Fundamental group of $\mathbb R^2 \setminus \mathbb Z^2$ is non-trivial.

Question

Show that $\pi_1 \left (\mathbb R^2 \setminus \mathbb Z^2 \right )$ is non-trivial.

My Attempt $:$

We know that $\mathbb R^2 \setminus \{(0,0) \}$ deformation retracts to $S^1.$ Scaling down by any $r \gt 0$ we can deform the punctured plane to a circle of radius $r$ and the deformation is precisely given by the continuous map $H : \mathbb R^2 \setminus \{(0,0) \} \times I \longrightarrow \mathbb R^2 \setminus \{(0,0) \}$ defined by $(x,t) \mapsto (1 - t) x + t \frac {r x} {\|x\|},$ $x \in \mathbb R^2 \setminus \{(0,0) \}$ and $t \in I.$ One can easily show that $H$ is a strong deformation retract and consequently all the points on the circle $C_r$ centered at the origin and radius $r \gt 0$ remains fixed during the homotopy. Now fix some $0 \lt r \lt 1$ and consider the loop $\gamma$ in $\mathbb R^2 \setminus \{(0,0) \}$ which traverses the circle $C_r$ once in the anticlockwise direction. Then after deformation $\gamma$ maps to itself which is a non-trivial loop in $C_r$ as $\pi_1 (C_r) \cong \mathbb Z$ and $\gamma$ corresponds to $1 \in \mathbb Z.$ So $\gamma,$ thought of as a loop in $\mathbb R^2 \setminus \{(0,0) \},$ is non-trivial as well since $\pi_1 (C_r) \cong \pi_1 \left (\mathbb R^2 \setminus \{(0,0) \} \right ).$ Then it follows that $\gamma$ is non-trivial when considered it as a loop in $\mathbb R^2 \setminus \mathbb Z^2$ as $\mathbb R^2 \setminus \mathbb Z^2 \subseteq \mathbb R^2 \setminus \{(0,0) \}.$

Am I right with my reasoning or is there anything needs to be added? Any suggestion in this regard would be warmly appreciated.

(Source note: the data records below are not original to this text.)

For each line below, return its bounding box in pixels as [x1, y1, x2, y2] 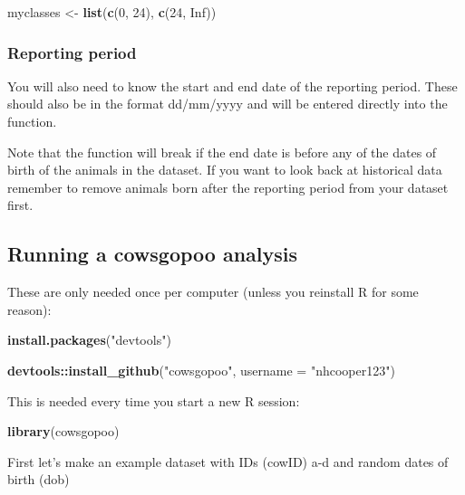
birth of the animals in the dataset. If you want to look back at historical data [7, 160, 442, 179]
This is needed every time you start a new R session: [7, 391, 300, 410]
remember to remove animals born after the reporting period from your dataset [7, 177, 449, 196]
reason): [7, 300, 52, 319]
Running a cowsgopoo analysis [7, 240, 298, 268]
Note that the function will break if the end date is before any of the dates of [7, 142, 437, 161]
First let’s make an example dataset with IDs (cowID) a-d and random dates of [7, 452, 449, 471]
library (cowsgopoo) [7, 422, 120, 441]
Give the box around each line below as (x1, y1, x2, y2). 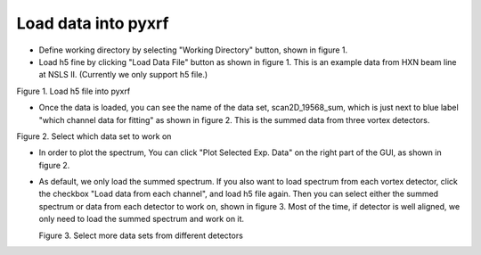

Thanks for investing your valuable time on my question.

Answer 1

Your proof is absolutely correct. Here is a suggestion making it a bit more "elegant".

Let $X = \mathbb R^2 \setminus \mathbb Z^2$ and $C \subset X$ be the circle with center at the origin and radius $1/2$. Let $i : C \to X$ be the inclusion.

There is a retraction $r : X \to C$ given by $r(x) = \dfrac{x}{2\lVert x \rVert}$.

Then $r \circ i = id_C$ and therefore $$r_* \circ i_* = id$$ for the induced homomorphisms on the fundamental groups (as basepoint for both spaces $C,X$ take any $c_0 \in C)$. This makes it impossible that $\pi_1(\mathbb R^2 \setminus \mathbb Z^2) = 0$ because in that case we would get $r_* \circ i_* = 0$ which contradicts the fact that $\pi_1(C) \ne 0$.